Antonio Caro is one of the most influential Colombian artists in Latin America. Since the seventies, Antonio Caro is a figure of revolution. Today, with over forty years of experience, not only remains in force, but still shakes the foundations of the national art scene. Caro is a legend: a kind of superhero.
He is recognized as one of the pioneers of conceptual art in Latin America and owning a particular brand that mixes irreverence and controversy. At 63 years and still select their daily pint, which is the same for decades: jeans, boots, shirts with slogans and backpacks slung over his chest. One of his most representative works is “Colombia” which made the calligraphy of the famous brand of soda Coca Cola, image through which the artist expresses Colombia pays homage to the American empire.

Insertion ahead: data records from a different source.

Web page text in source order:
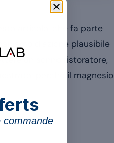
articolo, che fa parte
d’azione plausibile
un sonno ristoratore,
perché il magnesio
commande
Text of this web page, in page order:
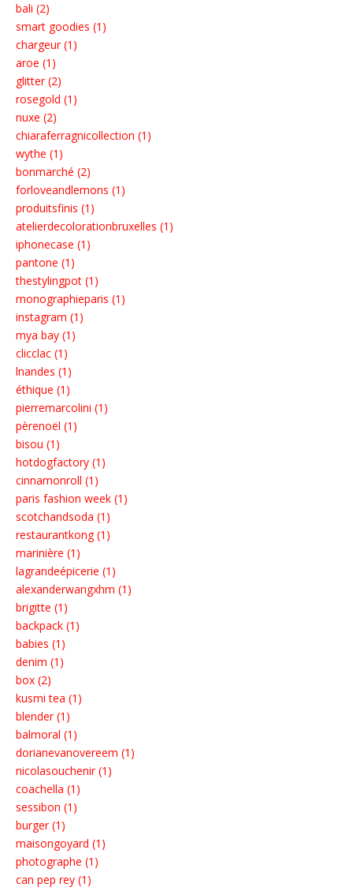
bali (2)
smart goodies (1)
chargeur (1)
aroe (1)
glitter (2)
rosegold (1)
nuxe (2)
chiaraferragnicollection (1)
wythe (1)
bonmarché (2)
forloveandlemons (1)
produitsfinis (1)
atelierdecolorationbruxelles (1)
iphonecase (1)
pantone (1)
thestylingpot (1)
monographieparis (1)
instagram (1)
mya bay (1)
clicclac (1)
lnandes (1)
éthique (1)
pierremarcolini (1)
pèrenoël (1)
bisou (1)
hotdogfactory (1)
cinnamonroll (1)
paris fashion week (1)
scotchandsoda (1)
restaurantkong (1)
marinière (1)
lagrandeépicerie (1)
alexanderwangxhm (1)
brigitte (1)
backpack (1)
babies (1)
denim (1)
box (2)
kusmi tea (1)
blender (1)
balmoral (1)
dorianevanovereem (1)
nicolasouchenir (1)
coachella (1)
sessibon (1)
burger (1)
maisongoyard (1)
photographe (1)
can pep rey (1)
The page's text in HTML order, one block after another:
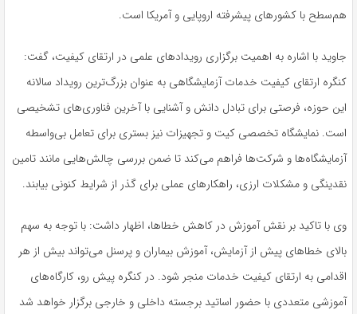
هم‌سطح با کشورهای پیشرفته اروپایی و آمریکا است.
جاوید با اشاره به اهمیت برگزاری رویدادهای علمی در ارتقای کیفیت، گفت:
کنگره ارتقای کیفیت خدمات آزمایشگاهی به عنوان بزرگ‌ترین رویداد سالانه
این حوزه، فرصتی برای تبادل دانش و آشنایی با آخرین فناوری‌های تشخیصی
است. نمایشگاه تخصصی کیت و تجهیزات نیز بستری برای تعامل بی‌واسطه
آزمایشگاه‌ها و شرکت‌ها فراهم می‌کند تا ضمن بررسی چالش‌هایی مانند تامین
نقدینگی و مشکلات ارزی، راهکارهای عملی برای گذر از شرایط کنونی بیابند.
وی با تاکید بر نقش آموزش در کاهش خطاها، اظهار داشت: با توجه به سهم
بالای خطاهای پیش از آزمایش، آموزش بیماران و پرسنل می‌تواند بیش از هر
اقدامی به ارتقای کیفیت خدمات منجر شود. در کنگره پیش رو، کارگاه‌های
آموزشی متعددی با حضور اساتید برجسته داخلی و خارجی برگزار خواهد شد
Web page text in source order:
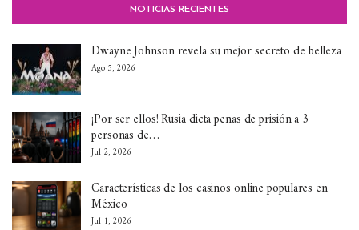
NOTICIAS RECIENTES
Dwayne Johnson revela su mejor secreto de belleza
Ago 5, 2026
¡Por ser ellos! Rusia dicta penas de prisión a 3
personas de…
Jul 2, 2026
Características de los casinos online populares en
México
Jul 1, 2026
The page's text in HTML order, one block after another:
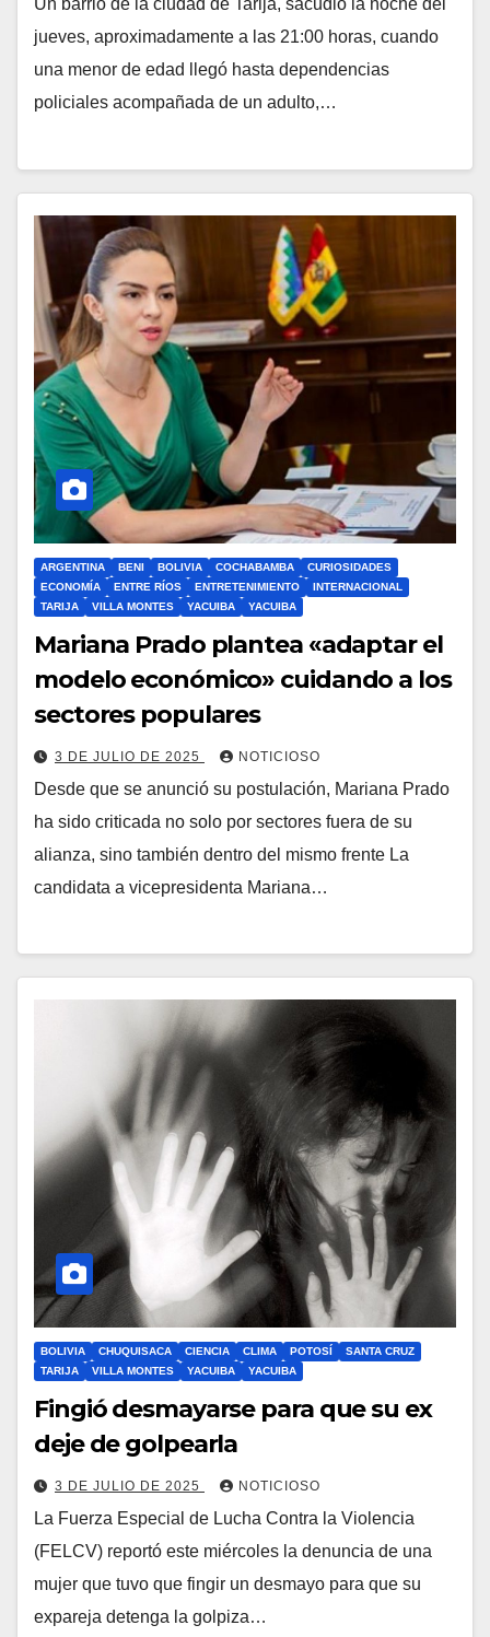
Un barrio de la ciudad de Tarija, sacudió la noche del
jueves, aproximadamente a las 21:00 horas, cuando
una menor de edad llegó hasta dependencias
policiales acompañada de un adulto,…
ARGENTINA BENI BOLIVIA COCHABAMBA
CURIOSIDADES
ECONOMÍA
ENTRE RÍOS ENTRETENIMIENTO
INTERNACIONAL
TARIJA
VILLA MONTES YACUIBA YACUIBA
Mariana Prado plantea «adaptar el
modelo económico» cuidando a los
sectores populares
3 DE JULIO DE 2025 NOTICIOSO
Desde que se anunció su postulación, Mariana Prado
ha sido criticada no solo por sectores fuera de su
alianza, sino también dentro del mismo frente La
candidata a vicepresidenta Mariana…
BOLIVIA CHUQUISACA CIENCIA CLIMA POTOSÍ
SANTA CRUZ
TARIJA
VILLA MONTES YACUIBA YACUIBA
Fingió desmayarse para que su ex
deje de golpearla
3 DE JULIO DE 2025 NOTICIOSO
La Fuerza Especial de Lucha Contra la Violencia
(FELCV) reportó este miércoles la denuncia de una
mujer que tuvo que fingir un desmayo para que su
expareja detenga la golpiza…
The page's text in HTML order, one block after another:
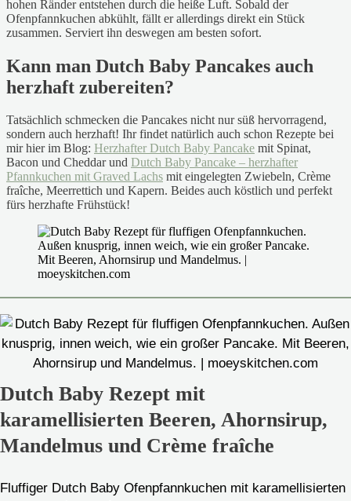
hohen Ränder entstehen durch die heiße Luft. Sobald der
Ofenpfannkuchen abkühlt, fällt er allerdings direkt ein Stück
zusammen. Serviert ihn deswegen am besten sofort.
Kann man Dutch Baby Pancakes auch
herzhaft zubereiten?
Tatsächlich schmecken die Pancakes nicht nur süß hervorragend,
sondern auch herzhaft! Ihr findet natürlich auch schon Rezepte bei
mir hier im Blog: Herzhafter Dutch Baby Pancake mit Spinat,
Bacon und Cheddar und Dutch Baby Pancake – herzhafter
Pfannkuchen mit Graved Lachs mit eingelegten Zwiebeln, Crème
fraîche, Meerrettich und Kapern. Beides auch köstlich und perfekt
fürs herzhafte Frühstück!
Dutch Baby Rezept mit
karamellisierten Beeren, Ahornsirup,
Mandelmus und Crème fraîche
Fluffiger Dutch Baby Ofenpfannkuchen mit karamellisierten

The artist Luis Camnitzer has written that Caro’s strategies are those of a “visual guerrilla.” His work questions how Colombia’s cultural institutions attempted to expel internal difference from the narratives of Latin American nations during the Cold War. Caro’s first well-known work,Friends: Late Homage to Your Friends from Zipaquirá, Manaure and Galerazamba (Head of Lleras)* consisted of a head made of salt, outfitted with spectacles, bearing a strong resemblance to Carlos Lleras Restrepo, a former president of Colombia. The piece was first shown at the 1970 salon of the National Museum of Colombia, an iconic institution in the cultural construction of Colombia as a modern nation. It was placed inside a glass box where the salt slowly dissolved and salt water ran all over the museum’s floor. Some art critics—and the political left—interpreted the work as an amusing critique of how Colombia’s ruling class had caused our society’s deterioration. Head of Lleras received honors in the salon and, as Caro says, “catapulted” him to a position of prominence in Colombia.
“COLOMBIA” his work Colombia on metal sheet. An artwork that for decades has brought to the mind of its audience debates about the identity of Colombians and the consumer society they belong to. As years go by, the Colombia piece has not stopped been current on the contrary, it forces us more and more to reflect upon a culture that revolves around a capitalist society and that has come to define us as people. “This superimposition of “Colombia and the Coca-Cola logo points not just at U.S. imperialism but at how “we” and “they” cannot be disentangled one from the other”. (Suescun, 1998)
Antonio Caro (b. 1950, Bogotá, Colombia) is a contemporary artist known for using conceptualizations and iconic visuals that often make political commentary about his home country. Since 1970, Caro has built a career that, according to the categorizations of history and criticism, denotes an authentic example of conceptual art in Colombia. Since then, Caro’s work has proposed a critical eye on social and political conditions in his country, as to their academic and popularly understood historical connotations. Caro’s work is achieved through the implementation of informal procedures in traditional artistic practice, including photocopying, public installations, lectures, posters, and materials related to indigenous cultural practices, such as salt or achiote. The vast majority of his work makes use of text as a tool to communicate strong messages, but instead acquires the paradoxical nuances of a political nature as a means of production and dissemination. One may classify Caro’s art as politically charged pop art. In 1998, Caro received the prestigious Guggenheim Fellowship.